Required work
Every line of the records that holds the word "first" should be copied out.

Data
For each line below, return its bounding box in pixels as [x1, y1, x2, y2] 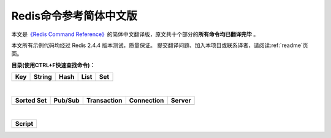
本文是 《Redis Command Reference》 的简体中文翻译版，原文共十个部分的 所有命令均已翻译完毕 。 [11, 31, 259, 38]
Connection [129, 96, 164, 104]
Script [15, 119, 34, 128]
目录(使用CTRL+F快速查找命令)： [11, 61, 96, 68]
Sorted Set [15, 96, 47, 104]
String [33, 73, 52, 81]
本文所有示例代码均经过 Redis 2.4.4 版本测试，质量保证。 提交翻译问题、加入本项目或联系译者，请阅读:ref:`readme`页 [11, 42, 308, 49]
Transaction [86, 96, 123, 104]
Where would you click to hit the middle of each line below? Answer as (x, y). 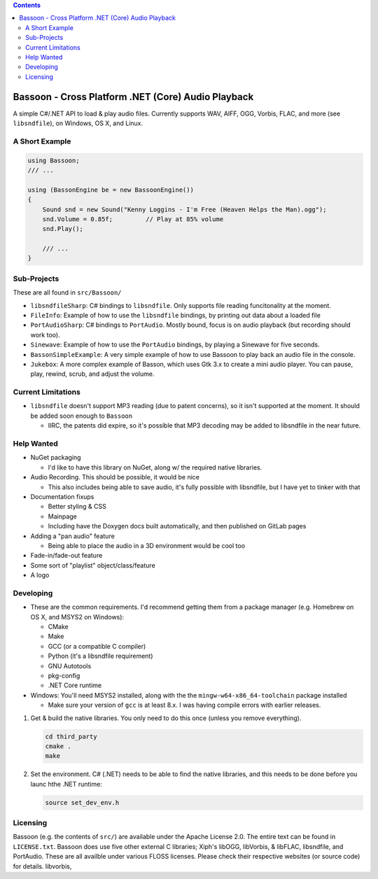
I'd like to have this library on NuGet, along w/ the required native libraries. (155, 467)
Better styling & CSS (77, 507)
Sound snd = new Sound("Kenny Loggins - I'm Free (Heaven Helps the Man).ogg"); (184, 209)
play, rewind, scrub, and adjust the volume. (92, 374)
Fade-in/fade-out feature (66, 556)
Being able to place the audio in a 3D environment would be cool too (146, 545)
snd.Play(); (63, 229)
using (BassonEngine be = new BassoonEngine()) (111, 190)
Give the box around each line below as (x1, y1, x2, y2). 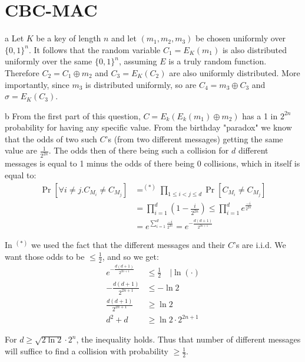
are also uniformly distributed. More (169, 66, 300, 79)
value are (5, 144, 37, 156)
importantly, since (5, 78, 69, 90)
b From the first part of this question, (5, 109, 141, 122)
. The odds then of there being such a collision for (48, 144, 229, 156)
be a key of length (36, 32, 101, 44)
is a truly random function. (168, 55, 267, 67)
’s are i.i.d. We (234, 239, 286, 251)
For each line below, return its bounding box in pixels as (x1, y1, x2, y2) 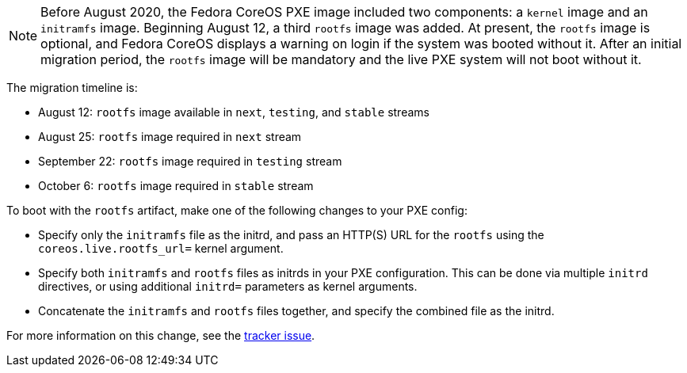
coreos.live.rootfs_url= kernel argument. (38, 242, 284, 255)
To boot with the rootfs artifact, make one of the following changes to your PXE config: (6, 204, 468, 217)
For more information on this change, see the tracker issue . (6, 329, 315, 342)
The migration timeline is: (6, 81, 138, 94)
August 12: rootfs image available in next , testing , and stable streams (38, 105, 429, 119)
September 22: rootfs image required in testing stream (38, 154, 342, 168)
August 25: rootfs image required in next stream (38, 130, 302, 143)
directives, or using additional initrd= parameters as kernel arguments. (38, 280, 418, 293)
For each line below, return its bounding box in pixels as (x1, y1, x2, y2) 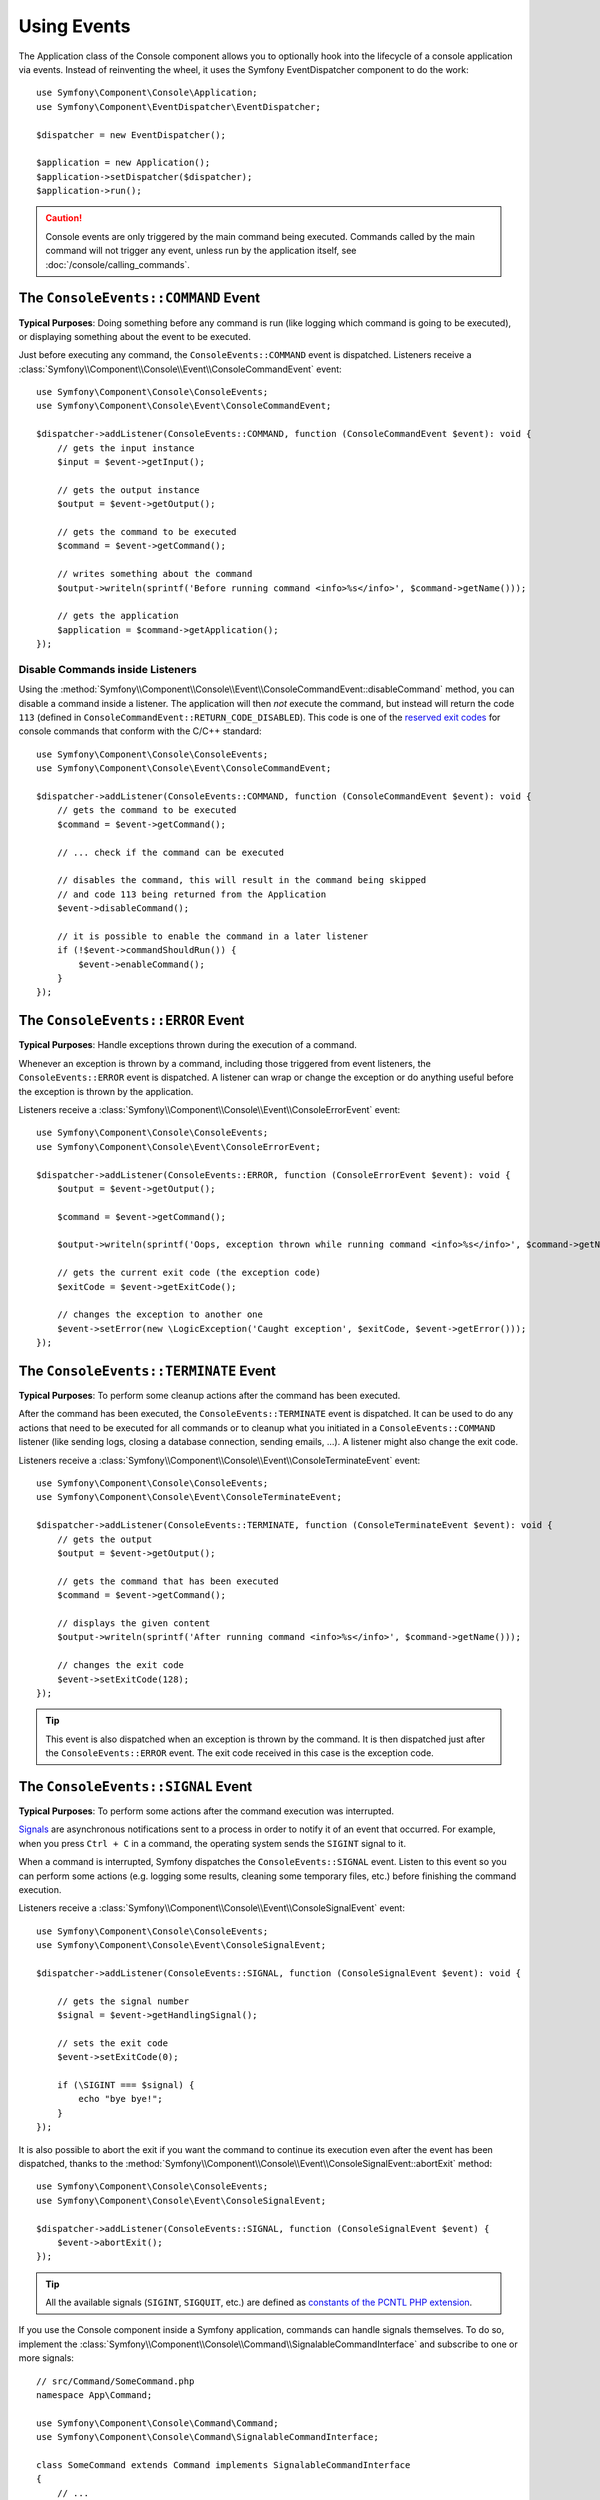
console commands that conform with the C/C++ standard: (18, 725, 262, 737)
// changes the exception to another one (56, 1309, 264, 1320)
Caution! (45, 212, 83, 224)
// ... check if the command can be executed (56, 846, 285, 858)
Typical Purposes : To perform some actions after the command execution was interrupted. (18, 1805, 395, 1817)
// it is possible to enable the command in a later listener (56, 930, 369, 942)
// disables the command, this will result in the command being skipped (56, 875, 427, 886)
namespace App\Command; (36, 2390, 153, 2401)
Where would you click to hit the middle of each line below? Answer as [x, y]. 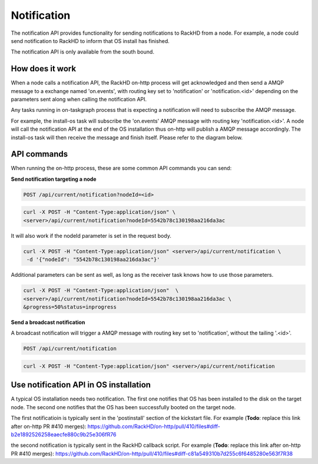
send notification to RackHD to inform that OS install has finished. [90, 41]
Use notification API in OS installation [81, 385]
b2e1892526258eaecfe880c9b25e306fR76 [64, 434]
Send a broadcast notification [48, 322]
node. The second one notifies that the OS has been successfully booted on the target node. [123, 407]
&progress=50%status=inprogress [70, 307]
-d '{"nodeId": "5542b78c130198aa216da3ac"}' [93, 260]
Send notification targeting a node [54, 179]
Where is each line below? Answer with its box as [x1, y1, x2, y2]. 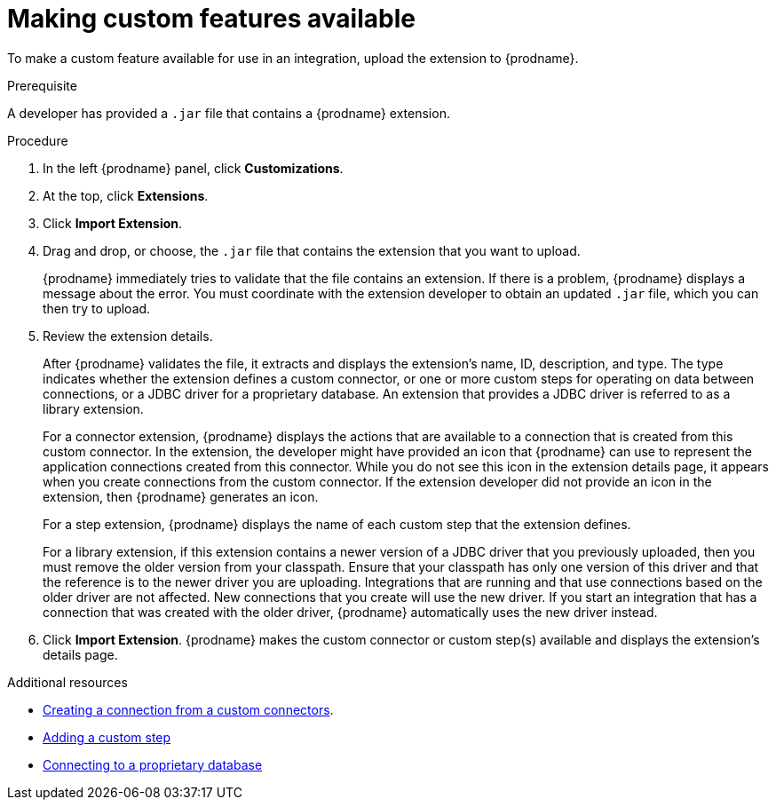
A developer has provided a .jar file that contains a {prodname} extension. [7, 105, 450, 121]
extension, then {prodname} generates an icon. [43, 488, 319, 504]
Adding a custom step [43, 729, 171, 745]
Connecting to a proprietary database [43, 756, 263, 772]
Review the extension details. [43, 328, 213, 344]
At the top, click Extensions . [43, 187, 209, 203]
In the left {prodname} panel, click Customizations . [43, 160, 344, 176]
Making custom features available [7, 4, 416, 34]
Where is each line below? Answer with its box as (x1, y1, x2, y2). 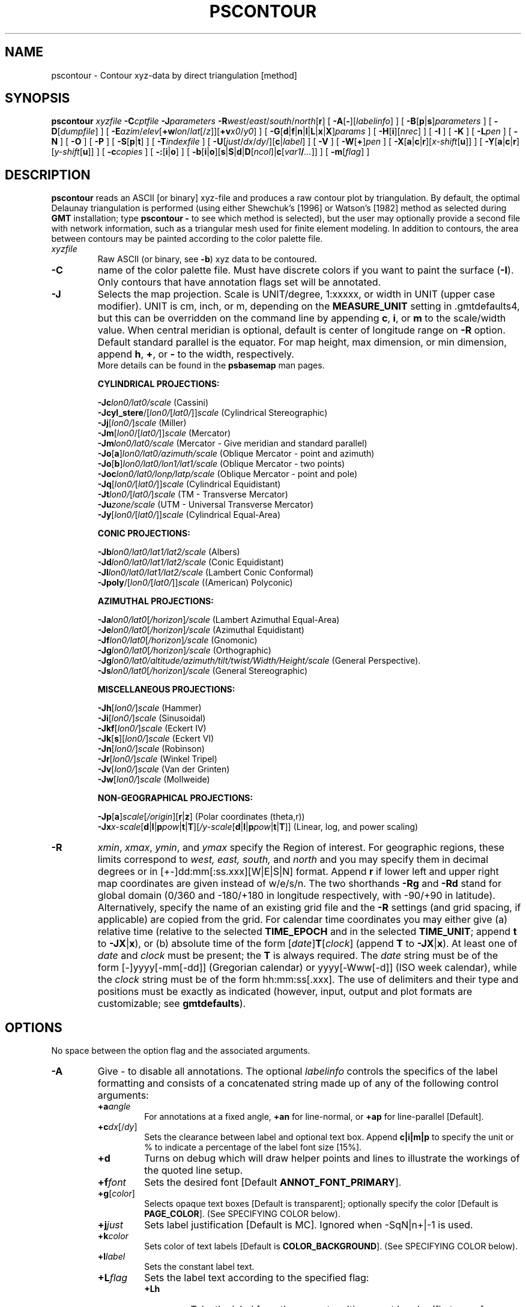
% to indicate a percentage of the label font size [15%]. (144, 1142, 362, 1153)
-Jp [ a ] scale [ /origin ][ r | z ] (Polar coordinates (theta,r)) (97, 811, 305, 822)
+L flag (97, 1272, 128, 1284)
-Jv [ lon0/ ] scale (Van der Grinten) (97, 764, 230, 775)
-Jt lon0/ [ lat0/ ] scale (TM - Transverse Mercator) (97, 489, 288, 500)
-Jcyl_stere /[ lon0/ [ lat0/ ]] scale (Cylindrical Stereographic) (97, 407, 328, 418)
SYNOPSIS (5, 91, 70, 106)
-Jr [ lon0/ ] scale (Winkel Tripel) (97, 754, 217, 765)
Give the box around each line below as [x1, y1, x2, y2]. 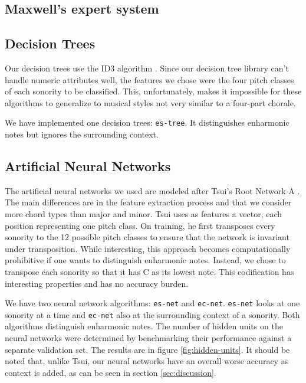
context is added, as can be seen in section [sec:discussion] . [5, 366, 216, 378]
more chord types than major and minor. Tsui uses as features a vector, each [5, 208, 282, 220]
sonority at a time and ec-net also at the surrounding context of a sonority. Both [5, 308, 300, 320]
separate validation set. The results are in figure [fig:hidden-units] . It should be [5, 343, 290, 355]
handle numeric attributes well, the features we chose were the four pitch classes [5, 73, 294, 86]
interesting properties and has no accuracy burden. [5, 277, 189, 289]
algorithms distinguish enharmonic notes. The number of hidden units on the [5, 320, 283, 332]
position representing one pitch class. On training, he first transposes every [5, 219, 275, 231]
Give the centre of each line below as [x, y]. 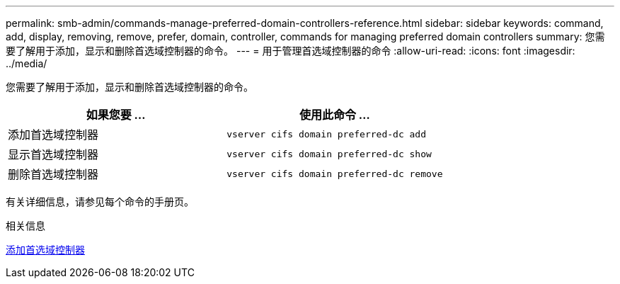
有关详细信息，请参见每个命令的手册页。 [100, 201]
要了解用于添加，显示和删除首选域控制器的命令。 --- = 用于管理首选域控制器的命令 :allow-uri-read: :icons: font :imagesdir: [291, 51]
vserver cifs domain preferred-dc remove [335, 174]
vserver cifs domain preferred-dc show [329, 154]
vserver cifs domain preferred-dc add [327, 134]
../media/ [27, 63]
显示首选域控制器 [53, 154]

Expected answer
b From the first part of this question, (5, 109, 141, 122)
position representing one pitch class. On training, he first transposes every [5, 219, 275, 231]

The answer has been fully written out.